For the entries below, copy exactly the line that contains "Where would you" through the line that contains "Arguments: (51, 147)", both ends included, and exclude all pictures.

======== Extracted material ========

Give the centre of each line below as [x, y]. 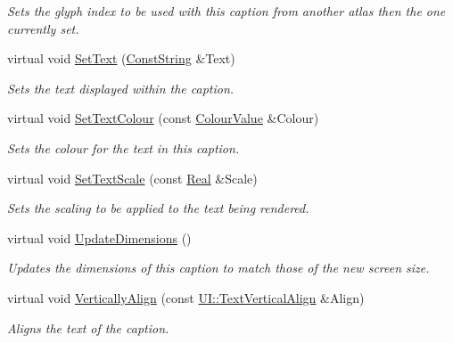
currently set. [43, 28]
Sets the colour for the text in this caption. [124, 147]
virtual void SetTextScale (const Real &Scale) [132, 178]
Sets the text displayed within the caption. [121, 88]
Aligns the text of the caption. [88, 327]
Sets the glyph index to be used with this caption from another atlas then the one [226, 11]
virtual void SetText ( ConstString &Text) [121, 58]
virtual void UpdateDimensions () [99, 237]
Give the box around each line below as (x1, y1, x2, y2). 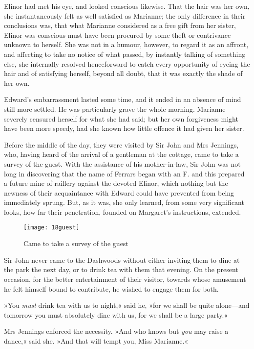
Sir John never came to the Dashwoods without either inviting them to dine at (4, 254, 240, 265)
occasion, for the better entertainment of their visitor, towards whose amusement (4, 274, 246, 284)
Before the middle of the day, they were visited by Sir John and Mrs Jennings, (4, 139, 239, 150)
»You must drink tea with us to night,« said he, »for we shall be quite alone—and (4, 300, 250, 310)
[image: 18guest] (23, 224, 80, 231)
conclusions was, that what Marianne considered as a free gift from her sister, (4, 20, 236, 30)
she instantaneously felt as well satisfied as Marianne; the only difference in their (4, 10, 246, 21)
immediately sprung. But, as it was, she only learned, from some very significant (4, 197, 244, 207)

========
======== Extracted material ========

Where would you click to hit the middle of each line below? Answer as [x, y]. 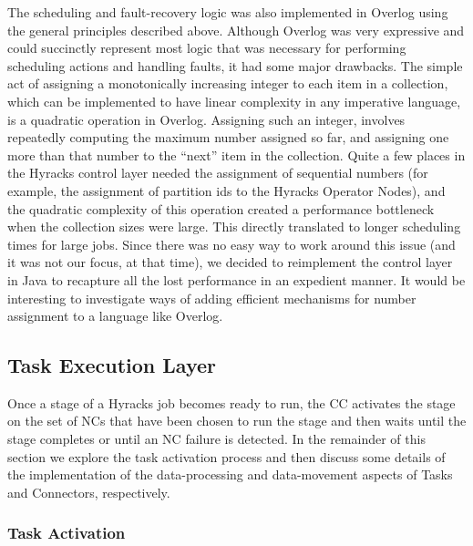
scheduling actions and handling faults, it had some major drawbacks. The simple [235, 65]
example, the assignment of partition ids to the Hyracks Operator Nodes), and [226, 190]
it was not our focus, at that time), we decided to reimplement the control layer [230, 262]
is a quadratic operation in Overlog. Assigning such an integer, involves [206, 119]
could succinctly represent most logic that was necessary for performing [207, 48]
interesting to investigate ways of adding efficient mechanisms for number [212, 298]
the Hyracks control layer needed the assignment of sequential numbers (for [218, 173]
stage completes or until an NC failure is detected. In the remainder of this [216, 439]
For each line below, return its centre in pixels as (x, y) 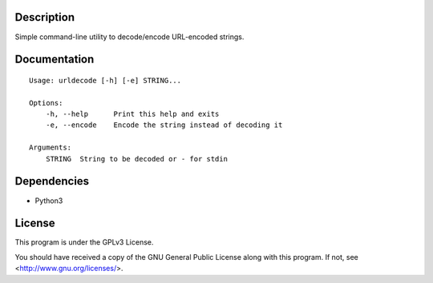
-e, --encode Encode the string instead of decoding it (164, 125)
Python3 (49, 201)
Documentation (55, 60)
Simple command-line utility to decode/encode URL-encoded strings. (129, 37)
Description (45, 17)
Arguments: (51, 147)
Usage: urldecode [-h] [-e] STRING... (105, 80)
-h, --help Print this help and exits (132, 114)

========

_Result_:
Where would you click to hit the middle of each line below? Answer as [x, y]. 
scheduling actions and handling faults, it had some major drawbacks. The simple [235, 65]
example, the assignment of partition ids to the Hyracks Operator Nodes), and [226, 190]
it was not our focus, at that time), we decided to reimplement the control layer [230, 262]
is a quadratic operation in Overlog. Assigning such an integer, involves [206, 119]
could succinctly represent most logic that was necessary for performing [207, 48]
interesting to investigate ways of adding efficient mechanisms for number [212, 298]
the Hyracks control layer needed the assignment of sequential numbers (for [218, 173]
stage completes or until an NC failure is detected. In the remainder of this [216, 439]
For each line below, return its centre in pixels as (x, y) 
-e, --encode Encode the string instead of decoding it (164, 125)
Python3 (49, 201)
Documentation (55, 60)
Simple command-line utility to decode/encode URL-encoded strings. (129, 37)
Description (45, 17)
Arguments: (51, 147)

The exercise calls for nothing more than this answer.